173/ Rejecting 'term_unmatched AppendEntries'
What happens
-
The pod is in a
Runningstate (i.e. Kubernetes sees it as healthy), but internally Typesense logs show that it rejects replication from a peer. Despite that, Typesense, via the/statusendpoint returns node status asNOT_READY:node default_group:10.244.0.41:8107:8108 reject term_unmatched AppendEntries from
10.244.0.43:8107:8108 in term 916 prev_log_index 44809 prev_log_term 916 local_prev_log_term 915
last_log_index 44809 entries_size 0 from_append_entries_cache: 0 -
TyKO may see no alarming condition or obvious health signal, because the node state is not reporting
ERROR, and considers the pods in a recovery or post-bootstrapping data loading phase, and waits for the pod to transition out of theNOT_READYstate by its own. The operator sets the status of the corresponding TypesenseCluster as following:- ConditionReady:
falseand - Reason:
QuorumNotReadyWaitATerm.
- ConditionReady:
-
After some time, the operator may bring the pod back into quorum as a leader or follower, but once log replication resumes, the same error reappears and the cycle repeats.
This creates a loop that the affected pod cannot recover from, and TyKO lacks the visibility to intervene correctly. Other pods remain healthy, and as long as quorum is preserved, the Typesense cluster continues to operate normally.

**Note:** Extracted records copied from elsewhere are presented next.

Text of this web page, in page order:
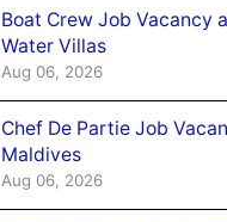
Boat Crew Job Vacancy
Water Villas
Aug 06, 2026
Chef De Partie Job
Maldives
Aug 06, 2026
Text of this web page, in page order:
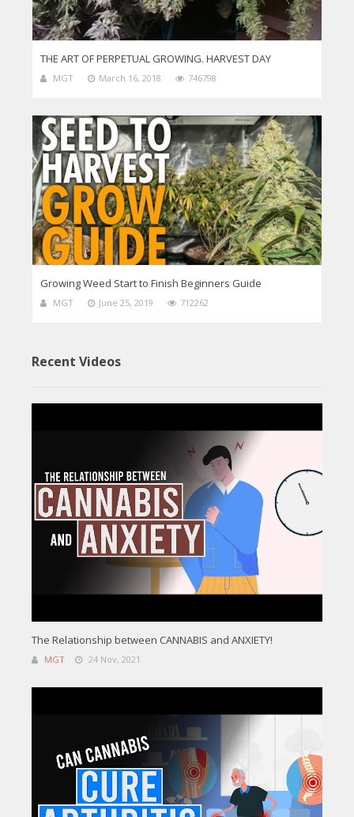
THE ART OF PERPETUAL GROWING. HARVEST DAY
MGT March 16, 2018 746798
Growing Weed Start to Finish Beginners Guide
MGT June 25, 2019 712262
Recent Videos
The Relationship between CANNABIS and ANXIETY!
MGT 24 Nov, 2021
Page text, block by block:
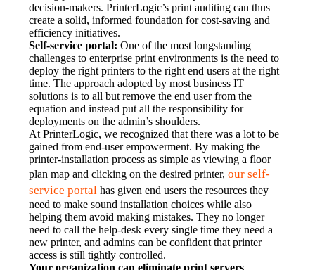
decision-makers. PrinterLogic’s print auditing can thus
create a solid, informed foundation for cost-saving and
efficiency initiatives.
Self-service portal: One of the most longstanding
challenges to enterprise print environments is the need to
deploy the right printers to the right end users at the right
time. The approach adopted by most business IT
solutions is to all but remove the end user from the
equation and instead put all the responsibility for
deployments on the admin’s shoulders.
At PrinterLogic, we recognized that there was a lot to be
gained from end-user empowerment. By making the
printer-installation process as simple as viewing a floor
plan map and clicking on the desired printer, our self-
service portal has given end users the resources they
need to make sound installation choices while also
helping them avoid making mistakes. They no longer
need to call the help-desk every single time they need a
new printer, and admins can be confident that printer
access is still tightly controlled.
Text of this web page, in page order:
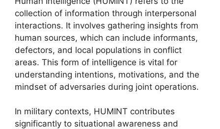
collection of information through interpersonal
interactions. It involves gathering insights from
human sources, which can include informants,
defectors, and local populations in conflict
areas. This form of intelligence is vital for
understanding intentions, motivations, and the
mindset of adversaries during joint operations.
In military contexts, HUMINT contributes
significantly to situational awareness and
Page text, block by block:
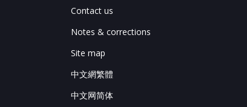
Contact us
Notes & corrections
Site map
中文網繁體
中文网简体

Follow-up issue: https://github.com/akyriako/typesense-operator/issues/173
Workaround
Manually restarting the pod does not resolve the problem. The only effective recovery is to delete the underlying PVC/PV, allowing the pod to rebuild its log from peers.
143/ Can’t truncate logs before applied_id
What happens
-
A node enters a
CrashLoopBackOffstate due to an internal Typesense node failure to truncate logs. Typesense logs report:typesense F20250613 09:10:49.139238 228 log_manager.cpp:310] Can't truncate logs before _applied_id=6937, last_log_kept=6935 -
Kubernetes sees a crash (pod repeatedly restarting), so TyKO will attempt to apply its mitigation actions.
-
But because the root-cause is an internal Typesense log replication error (inability to truncate), none of those operator actions can fix it. As a result, TyKO will continue trying to recover the node/cluster, while the node remains in a broken internal state.
Typesense, at the time being, does not expose sufficient API visibility for the operator to distinguish “cannot truncate logs” from a transient crash scenario.
Workaround
Lowering TYPESENSE_SNAPSHOT_INTERVAL_SECONDS is not solving the problem. The pod will remain in a CrashLoopBackoff state unless manually terminated.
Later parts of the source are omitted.